• _Records for processing_:
↓

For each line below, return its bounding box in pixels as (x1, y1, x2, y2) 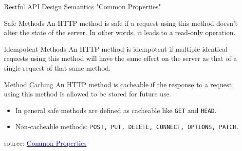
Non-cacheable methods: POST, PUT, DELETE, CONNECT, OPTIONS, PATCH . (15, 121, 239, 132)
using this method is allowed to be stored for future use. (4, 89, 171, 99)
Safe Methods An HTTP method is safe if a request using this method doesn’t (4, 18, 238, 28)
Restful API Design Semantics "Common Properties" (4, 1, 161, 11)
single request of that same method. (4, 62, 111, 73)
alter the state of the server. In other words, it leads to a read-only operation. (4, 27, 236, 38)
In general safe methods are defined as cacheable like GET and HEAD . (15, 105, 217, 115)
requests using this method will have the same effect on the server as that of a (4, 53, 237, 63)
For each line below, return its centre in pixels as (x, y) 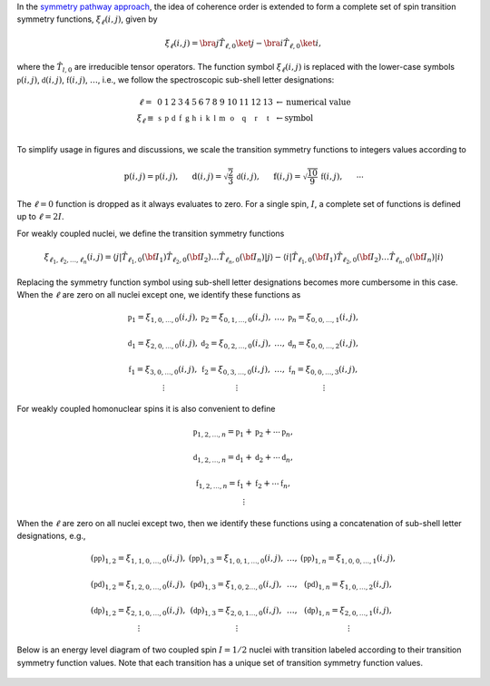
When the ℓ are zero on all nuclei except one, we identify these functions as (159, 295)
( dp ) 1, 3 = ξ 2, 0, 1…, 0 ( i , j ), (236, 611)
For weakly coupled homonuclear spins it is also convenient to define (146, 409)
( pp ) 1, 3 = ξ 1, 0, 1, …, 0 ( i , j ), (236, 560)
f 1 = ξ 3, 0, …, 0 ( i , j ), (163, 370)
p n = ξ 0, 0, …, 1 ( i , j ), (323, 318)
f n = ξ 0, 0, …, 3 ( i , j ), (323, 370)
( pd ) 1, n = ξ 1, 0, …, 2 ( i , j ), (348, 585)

↑
↓

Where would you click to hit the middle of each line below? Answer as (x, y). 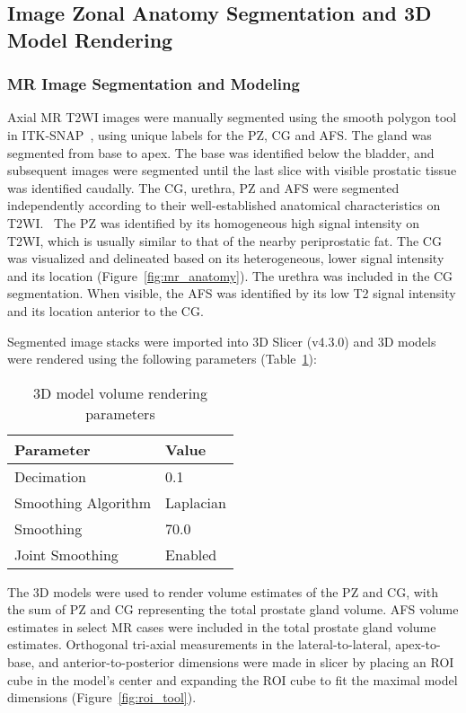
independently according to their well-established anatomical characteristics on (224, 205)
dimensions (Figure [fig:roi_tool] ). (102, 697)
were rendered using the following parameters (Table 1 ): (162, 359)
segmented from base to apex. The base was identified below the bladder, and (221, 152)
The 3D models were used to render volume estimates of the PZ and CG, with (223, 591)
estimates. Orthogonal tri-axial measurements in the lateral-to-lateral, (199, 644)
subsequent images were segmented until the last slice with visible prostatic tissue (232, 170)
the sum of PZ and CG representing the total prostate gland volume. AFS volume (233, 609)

↑

• _Exercise objective_:
Using the entries above, transcribe exactly from the line that has "For each line below, return its bounding" through the line that has "( pd ) 1, n = ξ". Pictures are dropped.

• _Answer to this task_:
For each line below, return its bounding box in pixels as (x1, y1, x2, y2) 
Non-cacheable methods: POST, PUT, DELETE, CONNECT, OPTIONS, PATCH . (15, 121, 239, 132)
using this method is allowed to be stored for future use. (4, 89, 171, 99)
Safe Methods An HTTP method is safe if a request using this method doesn’t (4, 18, 238, 28)
Restful API Design Semantics "Common Properties" (4, 1, 161, 11)
single request of that same method. (4, 62, 111, 73)
alter the state of the server. In other words, it leads to a read-only operation. (4, 27, 236, 38)
In general safe methods are defined as cacheable like GET and HEAD . (15, 105, 217, 115)
requests using this method will have the same effect on the server as that of a (4, 53, 237, 63)
For each line below, return its centre in pixels as (x, y) 
When the ℓ are zero on all nuclei except one, we identify these functions as (159, 295)
( dp ) 1, 3 = ξ 2, 0, 1…, 0 ( i , j ), (236, 611)
For weakly coupled homonuclear spins it is also convenient to define (146, 409)
( pp ) 1, 3 = ξ 1, 0, 1, …, 0 ( i , j ), (236, 560)
f 1 = ξ 3, 0, …, 0 ( i , j ), (163, 370)
p n = ξ 0, 0, …, 1 ( i , j ), (323, 318)
f n = ξ 0, 0, …, 3 ( i , j ), (323, 370)
( pd ) 1, n = ξ 1, 0, …, 2 ( i , j ), (348, 585)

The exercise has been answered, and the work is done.